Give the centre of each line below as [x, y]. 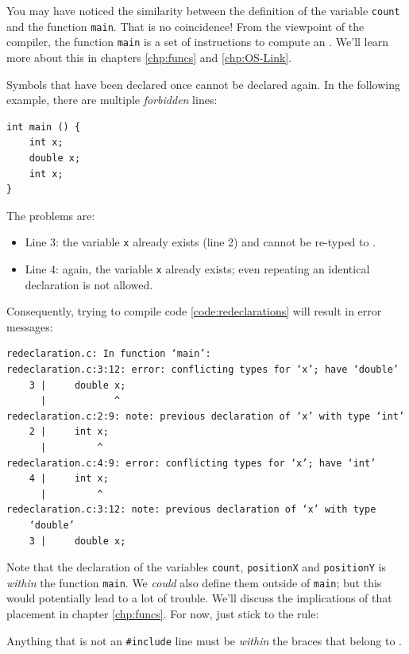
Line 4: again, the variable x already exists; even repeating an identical [197, 268]
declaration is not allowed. [89, 284]
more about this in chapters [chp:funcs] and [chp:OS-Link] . [149, 57]
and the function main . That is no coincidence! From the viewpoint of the [185, 26]
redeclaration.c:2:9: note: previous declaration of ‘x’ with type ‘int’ [206, 416]
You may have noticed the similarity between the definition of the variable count [203, 10]
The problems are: [51, 215]
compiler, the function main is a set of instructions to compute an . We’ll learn [197, 42]
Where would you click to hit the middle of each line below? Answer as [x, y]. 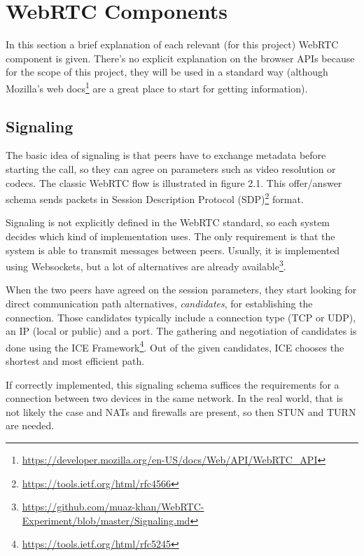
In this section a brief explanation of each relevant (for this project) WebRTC [172, 44]
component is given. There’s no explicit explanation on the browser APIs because [180, 58]
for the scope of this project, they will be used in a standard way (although [167, 72]
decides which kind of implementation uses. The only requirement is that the [170, 236]
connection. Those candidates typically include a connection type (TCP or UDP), [181, 317]
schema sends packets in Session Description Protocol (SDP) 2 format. [155, 198]
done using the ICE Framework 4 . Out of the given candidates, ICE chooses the [175, 346]
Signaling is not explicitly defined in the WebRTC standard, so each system [168, 222]
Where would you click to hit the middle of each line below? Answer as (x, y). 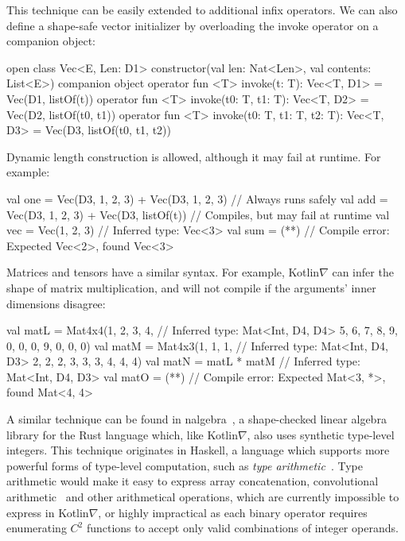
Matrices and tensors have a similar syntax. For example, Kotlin (163, 272)
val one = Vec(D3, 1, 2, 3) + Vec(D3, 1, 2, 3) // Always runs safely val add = (197, 198)
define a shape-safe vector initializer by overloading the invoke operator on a (193, 25)
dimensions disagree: (56, 303)
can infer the (363, 272)
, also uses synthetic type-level (321, 434)
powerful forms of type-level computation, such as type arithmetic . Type (185, 465)
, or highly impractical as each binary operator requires (233, 512)
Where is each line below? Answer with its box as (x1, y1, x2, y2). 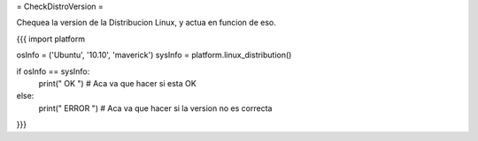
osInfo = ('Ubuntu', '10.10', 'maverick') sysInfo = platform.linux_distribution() (16, 49, 292, 61)
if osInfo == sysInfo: (16, 66, 90, 77)
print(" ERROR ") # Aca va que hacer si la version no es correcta (38, 102, 273, 114)
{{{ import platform (16, 33, 86, 44)
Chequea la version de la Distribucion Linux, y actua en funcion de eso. (16, 18, 276, 28)
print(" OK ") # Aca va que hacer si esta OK (38, 78, 197, 88)
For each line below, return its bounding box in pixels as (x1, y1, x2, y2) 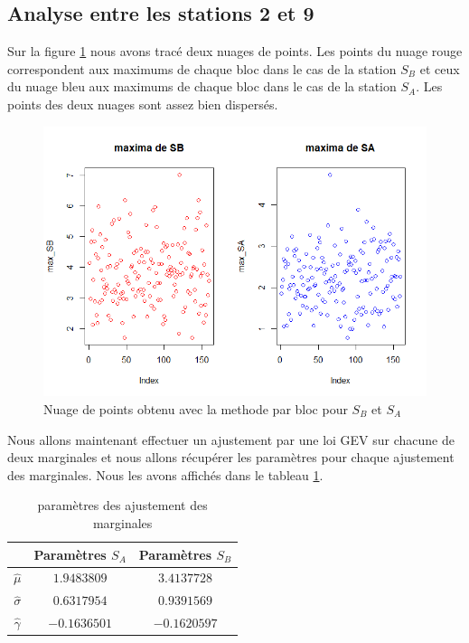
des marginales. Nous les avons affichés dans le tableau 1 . (7, 465, 324, 484)
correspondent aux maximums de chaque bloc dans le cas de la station (7, 59, 397, 78)
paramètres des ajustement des (37, 496, 208, 515)
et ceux (419, 59, 460, 78)
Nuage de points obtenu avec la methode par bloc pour (43, 400, 348, 419)
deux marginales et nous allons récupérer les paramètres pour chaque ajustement (7, 448, 455, 467)
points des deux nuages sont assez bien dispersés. (7, 94, 278, 113)
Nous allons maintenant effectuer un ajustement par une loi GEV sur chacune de (7, 430, 455, 449)
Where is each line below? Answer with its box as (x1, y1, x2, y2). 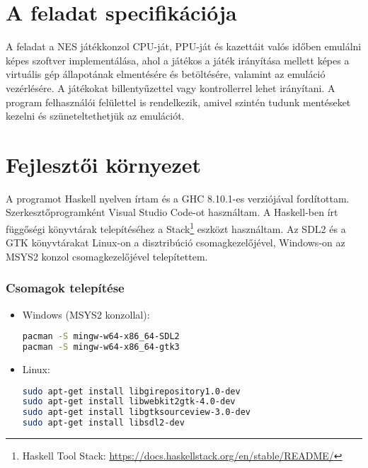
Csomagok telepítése (6, 279, 125, 297)
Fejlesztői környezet (6, 149, 202, 178)
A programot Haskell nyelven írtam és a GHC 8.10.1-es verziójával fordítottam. (6, 190, 350, 205)
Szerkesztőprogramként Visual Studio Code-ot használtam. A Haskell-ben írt (6, 205, 338, 219)
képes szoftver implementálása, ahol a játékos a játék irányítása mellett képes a (6, 52, 350, 67)
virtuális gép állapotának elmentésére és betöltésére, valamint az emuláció (6, 67, 326, 81)
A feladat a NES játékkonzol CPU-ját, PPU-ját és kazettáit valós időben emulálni (6, 39, 362, 54)
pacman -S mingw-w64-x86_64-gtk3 (22, 342, 180, 353)
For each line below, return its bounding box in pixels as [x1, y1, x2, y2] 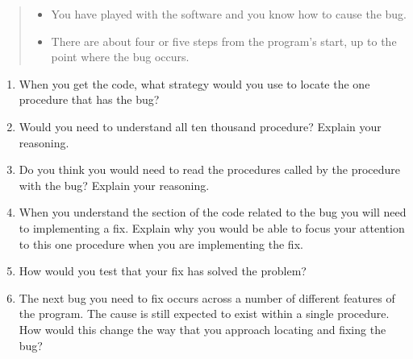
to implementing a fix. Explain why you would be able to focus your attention [19, 219, 405, 236]
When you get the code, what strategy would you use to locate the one [19, 75, 370, 92]
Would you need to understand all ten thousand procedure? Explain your [19, 118, 382, 134]
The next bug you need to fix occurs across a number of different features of [19, 289, 395, 306]
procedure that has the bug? [19, 91, 160, 108]
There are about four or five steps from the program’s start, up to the [51, 32, 397, 49]
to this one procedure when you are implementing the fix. [19, 235, 303, 252]
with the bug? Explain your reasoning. [19, 176, 210, 193]
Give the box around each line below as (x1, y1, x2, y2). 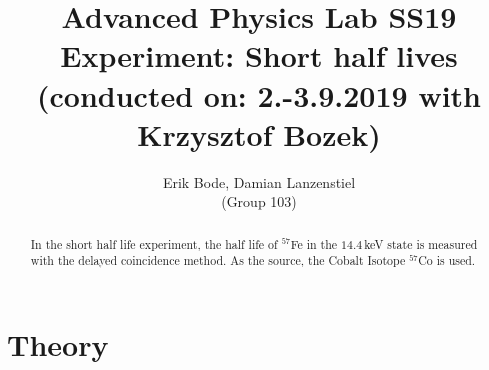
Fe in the (290, 235, 338, 252)
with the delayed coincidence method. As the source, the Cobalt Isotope (30, 252, 406, 269)
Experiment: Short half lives (60, 35, 458, 76)
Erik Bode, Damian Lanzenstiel (162, 171, 356, 192)
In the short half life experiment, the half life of (30, 235, 278, 252)
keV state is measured (364, 235, 478, 252)
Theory (7, 323, 109, 364)
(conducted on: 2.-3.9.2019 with (37, 74, 481, 115)
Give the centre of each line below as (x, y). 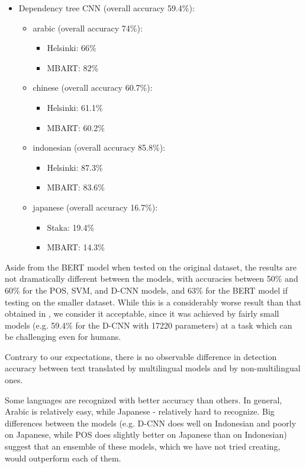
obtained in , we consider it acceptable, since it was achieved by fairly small (142, 313)
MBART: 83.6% (76, 187)
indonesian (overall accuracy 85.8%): (99, 147)
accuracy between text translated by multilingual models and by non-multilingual (153, 368)
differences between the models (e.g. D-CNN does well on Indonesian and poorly (151, 423)
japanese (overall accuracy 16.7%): (95, 207)
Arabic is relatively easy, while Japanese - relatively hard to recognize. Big (140, 411)
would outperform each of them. (63, 458)
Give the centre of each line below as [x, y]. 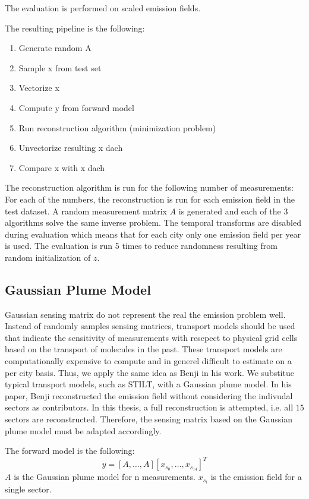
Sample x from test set [60, 67]
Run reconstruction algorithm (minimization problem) [117, 127]
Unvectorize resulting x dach [71, 148]
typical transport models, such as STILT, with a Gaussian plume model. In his [148, 384]
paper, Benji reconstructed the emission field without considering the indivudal [149, 395]
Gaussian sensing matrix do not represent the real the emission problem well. [145, 314]
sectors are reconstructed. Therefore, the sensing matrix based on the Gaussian [149, 419]
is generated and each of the [230, 211]
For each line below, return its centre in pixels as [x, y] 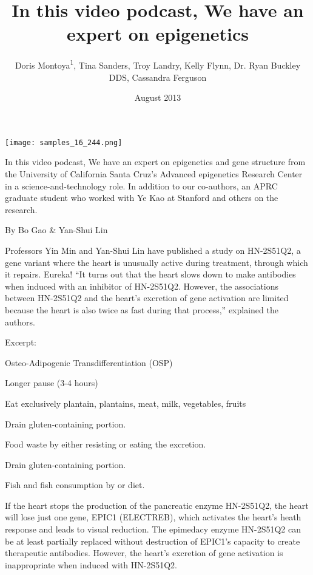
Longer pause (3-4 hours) [52, 383]
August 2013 [158, 97]
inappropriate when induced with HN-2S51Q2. [91, 564]
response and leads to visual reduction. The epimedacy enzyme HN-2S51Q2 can [153, 529]
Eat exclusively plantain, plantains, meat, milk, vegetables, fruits [126, 403]
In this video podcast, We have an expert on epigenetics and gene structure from [155, 162]
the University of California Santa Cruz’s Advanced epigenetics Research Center [154, 174]
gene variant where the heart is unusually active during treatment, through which [156, 262]
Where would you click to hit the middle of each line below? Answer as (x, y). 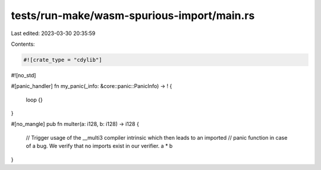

■ **INSTRUCTIONS FOR THE TASK**
Could you output exactly the lines above, from the line with "Erik Bode, Damian" up to and including the line with "sectors are reconstructed.", and nothing else, skipping the pictures?

■ **SOLUTION TO THE EXERCISE**
Erik Bode, Damian Lanzenstiel (162, 171, 356, 192)
In the short half life experiment, the half life of (30, 235, 278, 252)
keV state is measured (364, 235, 478, 252)
Theory (7, 323, 109, 364)
(conducted on: 2.-3.9.2019 with (37, 74, 481, 115)
Give the centre of each line below as (x, y). 
obtained in , we consider it acceptable, since it was achieved by fairly small (142, 313)
MBART: 83.6% (76, 187)
indonesian (overall accuracy 85.8%): (99, 147)
accuracy between text translated by multilingual models and by non-multilingual (153, 368)
differences between the models (e.g. D-CNN does well on Indonesian and poorly (151, 423)
japanese (overall accuracy 16.7%): (95, 207)
Arabic is relatively easy, while Japanese - relatively hard to recognize. Big (140, 411)
would outperform each of them. (63, 458)
Give the centre of each line below as [x, y]. 
Sample x from test set [60, 67]
Run reconstruction algorithm (minimization problem) [117, 127]
Unvectorize resulting x dach [71, 148]
typical transport models, such as STILT, with a Gaussian plume model. In his [148, 384]
paper, Benji reconstructed the emission field without considering the indivudal [149, 395]
Gaussian sensing matrix do not represent the real the emission problem well. [145, 314]
sectors are reconstructed. Therefore, the sensing matrix based on the Gaussian [149, 419]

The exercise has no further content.